Fast 250 Spieler bestritten gleich zwei Länderspiele auf einmal - ihr erstes und ihr letztes. Ein Rückblick auf 100 Jahre DFB-Eintagsfliegen zeigt eine erstaunliche Entwicklung. Weit ehe Talent oder Klubpass entschieden, wurde man deutscher Nationalspieler auch schnell mal aus Versehen.
Die Geschichte der Nationalelf ist eine Geschichte voller Missverständnisse. Zumindest für Zoltan Sebescen, jenen unglückseligen Wolfsburger, den Bodewijn Zenden am Nasenring durch die Amsterdam Arena zog und der von seinem ersten Spiel für Deutschland noch in der Halbzeitpause erlöst werden musste. Sebescen wurde nie wieder eingeladen und gilt noch heute als der Klassiker unter den Eintagsfliegen.
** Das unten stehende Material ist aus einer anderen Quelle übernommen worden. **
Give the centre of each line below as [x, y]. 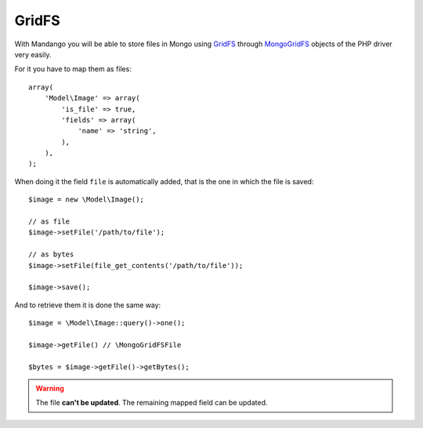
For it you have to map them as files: [73, 69]
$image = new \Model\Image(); [87, 199]
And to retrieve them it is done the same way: [88, 305]
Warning [50, 389]
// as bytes [51, 254]
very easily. [33, 54]
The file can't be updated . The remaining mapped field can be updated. [152, 403]

Allein trägt der Ex-Leverkusener diese Bürde jedoch nicht. Exakt 245 Spieler jagte der Deutsche Fußballbund genau einmal durch seine A-Elf, davon schon 170 in der Zeit von 1908 bis zum großen Bruch 1942, ehe der DFB für acht Jahre von den Bühnen Europas verschwand. Die Liste der Eintagsfliegen ist ebenso lang wie kunterbunt und reicht alphabetisch vom Leipziger Rechtsaußen Erich Albrecht, der mit der deutschen Auswahl 0:9 in England unterging (1909), bis zu Karl Zolper vom CfR Köln. Er stand im Tor, als Deutschland 1925 mit 1:2 gegen die Niederlande verlor.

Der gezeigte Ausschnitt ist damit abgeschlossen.